AI agents are transforming construction lending by automating the document-heavy draw request process that has bottlenecked financial institutions for decades. Built Technologies partnered with MightyBot to deploy the industry's first autonomous AI agent for construction loan administration, achieving 99%+ accuracy, 95% time reduction on draw reviews, and 10x increase in loan administrator throughput across 200+ financial institutions.
Construction lending is one of the most complex corners of financial services. Every construction loan generates dozens of draw requests over its lifetime. Each draw is a mini-investigation: lien waivers from every subcontractor, inspection reports, AIA payment applications, insurance certificates, change orders, and compliance documents — all arriving as multi-page PDF packets that must be validated against lender-specific policies before funds are released.
Before AI, this process was entirely manual. A single draw review took 90 minutes on average. Loan administrators toggled between documents, spreadsheets, and loan management systems, checking each line item against lending policies, calculating retainage, verifying insurance coverage dates, and cross-referencing contractor information. The work was repetitive but high-stakes — a missed lien waiver could expose a lender to millions in liability.
Draw requests are uniquely challenging for automation. Unlike standardized invoices or purchase orders, construction draw packages are multi-document packets with variable formats. A single draw might include 15-30 pages spanning 5-8 distinct document types, each requiring different validation logic.
The documents themselves are messy. Lien waivers come in conditional and unconditional forms with state-specific legal requirements. AIA G702/G703 forms contain nested line items with mathematical relationships (original contract + change orders = current contract value). Inspection reports mix narrative observations with percentage-complete assessments. Insurance certificates require cross-referencing policy numbers, coverage amounts, and expiration dates against loan requirements.
Traditional automation approaches — RPA, basic OCR, rule-based workflows — fail here. RPA breaks when document layouts change. Basic OCR cannot distinguish between a conditional and unconditional lien waiver or interpret handwritten inspection notes. Rule-based systems cannot handle the judgment calls that loan administrators make dozens of times per review.
This is exactly the kind of problem policy-driven AI was designed to solve.
When Built Technologies and MightyBot designed Draw Agent, they rejected the common approach of replacing existing systems. Instead, they built what Thomas Schlegel, Built's VP of Engineering, calls an "AI exoskeleton" — intelligent automation that wraps around Built's existing loan management platform without requiring re-architecture.

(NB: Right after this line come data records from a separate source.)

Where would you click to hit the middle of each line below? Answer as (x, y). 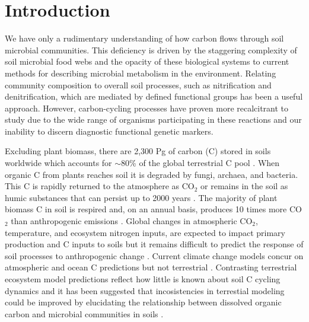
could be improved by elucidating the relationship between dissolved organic (143, 302)
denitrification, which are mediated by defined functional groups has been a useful (154, 96)
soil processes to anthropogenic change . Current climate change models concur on (154, 255)
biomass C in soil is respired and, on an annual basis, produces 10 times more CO (153, 209)
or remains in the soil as (244, 186)
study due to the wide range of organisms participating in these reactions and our (153, 119)
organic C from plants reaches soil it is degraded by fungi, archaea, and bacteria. (152, 174)
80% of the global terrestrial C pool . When (200, 163)
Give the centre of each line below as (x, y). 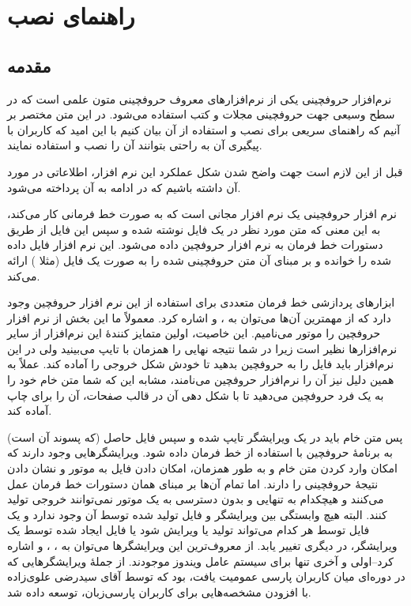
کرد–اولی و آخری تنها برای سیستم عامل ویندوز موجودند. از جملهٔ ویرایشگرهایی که (200, 561)
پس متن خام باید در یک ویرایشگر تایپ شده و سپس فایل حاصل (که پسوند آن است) (205, 437)
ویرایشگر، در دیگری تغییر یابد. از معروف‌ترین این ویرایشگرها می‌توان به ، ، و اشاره (202, 546)
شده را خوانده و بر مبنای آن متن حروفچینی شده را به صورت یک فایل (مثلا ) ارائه (200, 260)
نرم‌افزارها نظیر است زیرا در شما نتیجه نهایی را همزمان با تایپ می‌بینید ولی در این (202, 348)
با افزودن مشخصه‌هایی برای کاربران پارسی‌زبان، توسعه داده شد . (159, 591)
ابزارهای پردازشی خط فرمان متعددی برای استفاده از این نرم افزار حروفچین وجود (201, 302)
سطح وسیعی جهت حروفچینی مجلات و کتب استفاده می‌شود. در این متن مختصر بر (201, 114)
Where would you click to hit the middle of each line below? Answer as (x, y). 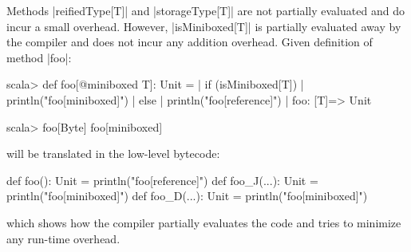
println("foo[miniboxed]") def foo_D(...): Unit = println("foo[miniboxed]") (187, 196)
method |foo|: (39, 57)
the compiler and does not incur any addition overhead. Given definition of (190, 42)
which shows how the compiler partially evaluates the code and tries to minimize (204, 222)
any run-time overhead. (63, 238)
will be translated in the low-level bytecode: (113, 154)
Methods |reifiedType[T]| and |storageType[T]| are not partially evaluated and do (205, 10)
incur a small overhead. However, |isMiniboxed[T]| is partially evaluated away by (204, 26)
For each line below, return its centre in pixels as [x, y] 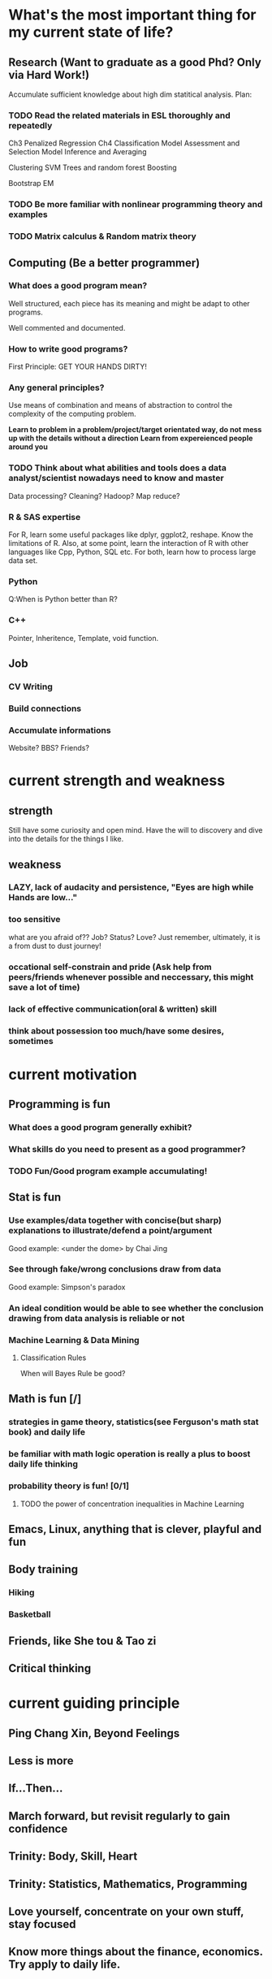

The exoskeleton pattern works because it respects enterprise reality. Built's platform already handles loan creation, draw submissions, funding workflows, and lender integrations for 200+ financial institutions. Ripping out and replacing that infrastructure was not an option. Instead, Draw Agent consumes Built's existing APIs, processes draw documents through MightyBot's intelligence layer, and writes results back through the same interfaces.
This architecture delivered two critical advantages: deployment speed (weeks instead of months) and reversibility (the system could be turned off at any point without disrupting core operations). For a company handling billions in construction loan value, that risk profile was essential.
At the core of Draw Agent is MightyBot's document intelligence pipeline — a multi-stage system purpose-built for the complexity of construction lending documents.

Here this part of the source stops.